庭創りの心を真摯に語る湊さんからは、哲学的な佇まいさえ感じられます。

「大げさかも知れませんが、作庭とは、生きるとは何たるかを表現することにもつながるのです」という言葉が、聞いている私たちの心に沁みこんでいきました。

株式会社耕水
http://www.k-kousui.co.jp/


浜御崎


Y邸

取材後記

「庭の7割は施主さんご自身とご家族のため、でも3割は外を歩く人・街の人々のために造ってあげたいのです」と話される湊さん。

湊さんが創られた庭を眺めることのできる施主さんがうらやましい・・・そう思わせるインタビューでした。 (取材:上野)

私が推薦します

建築家
佐藤 哲也・布施 木綿子

「森の人」・・・尊敬の念を込めて、湊さんをそう呼ばせて頂いています。

おおらかな自由人といった雰囲気があり、実力をひけらかすことなく若手建築家や施主に対しても実に朗らかに接して頂けます。

それでいて会話の随所に博識で哲学的なコメントが散りばめられている・・・そんなスケールの大きさを「森」という言葉で表現したのです。

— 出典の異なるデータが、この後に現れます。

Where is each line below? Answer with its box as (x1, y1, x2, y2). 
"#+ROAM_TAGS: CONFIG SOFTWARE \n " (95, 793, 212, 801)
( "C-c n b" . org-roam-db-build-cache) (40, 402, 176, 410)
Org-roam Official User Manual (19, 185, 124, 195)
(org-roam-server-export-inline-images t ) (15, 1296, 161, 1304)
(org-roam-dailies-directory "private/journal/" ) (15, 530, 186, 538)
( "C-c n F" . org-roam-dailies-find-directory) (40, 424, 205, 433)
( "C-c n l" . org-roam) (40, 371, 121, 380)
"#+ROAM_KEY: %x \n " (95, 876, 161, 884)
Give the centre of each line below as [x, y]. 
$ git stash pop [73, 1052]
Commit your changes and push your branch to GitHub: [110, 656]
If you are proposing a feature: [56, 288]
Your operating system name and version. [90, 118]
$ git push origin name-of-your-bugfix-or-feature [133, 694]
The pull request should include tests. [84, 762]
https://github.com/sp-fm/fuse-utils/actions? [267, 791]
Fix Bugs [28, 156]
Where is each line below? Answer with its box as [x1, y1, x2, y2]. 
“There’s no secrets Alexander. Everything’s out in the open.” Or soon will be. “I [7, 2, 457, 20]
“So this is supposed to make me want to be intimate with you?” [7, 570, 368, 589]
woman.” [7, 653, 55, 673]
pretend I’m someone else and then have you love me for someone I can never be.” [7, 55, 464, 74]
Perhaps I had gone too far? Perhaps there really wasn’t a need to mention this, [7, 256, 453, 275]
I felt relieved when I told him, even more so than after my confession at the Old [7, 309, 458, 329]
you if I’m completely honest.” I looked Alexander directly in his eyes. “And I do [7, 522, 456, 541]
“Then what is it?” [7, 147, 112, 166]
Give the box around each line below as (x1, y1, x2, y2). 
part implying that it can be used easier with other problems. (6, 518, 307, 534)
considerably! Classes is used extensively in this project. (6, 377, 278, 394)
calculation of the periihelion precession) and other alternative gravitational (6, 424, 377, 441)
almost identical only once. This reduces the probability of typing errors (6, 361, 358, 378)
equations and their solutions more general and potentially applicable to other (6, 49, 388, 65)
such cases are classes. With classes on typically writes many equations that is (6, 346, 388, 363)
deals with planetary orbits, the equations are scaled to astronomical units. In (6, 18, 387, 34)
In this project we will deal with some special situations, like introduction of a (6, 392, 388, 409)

庭を設計する際には、施主の希望に耳を傾ける一方で、建築及び周辺地域を俯瞰しながら最適な庭をご提案頂くのですが、その本領は最終的に現場で、手を動かしながら見事に発揮され、それはまるでプロの詰将棋を見ているかのような気がします。

そして何より、湊さんのつくる庭には、いのち・宇宙があると感じられるのです。

過去15年以上に渡り、湊さんとの庭づくりを通して育てられても来ました。

これからも“森の人”たちと共に、豊かな生命の巡り・歓びのある場所を、増やしていけたならと思っています。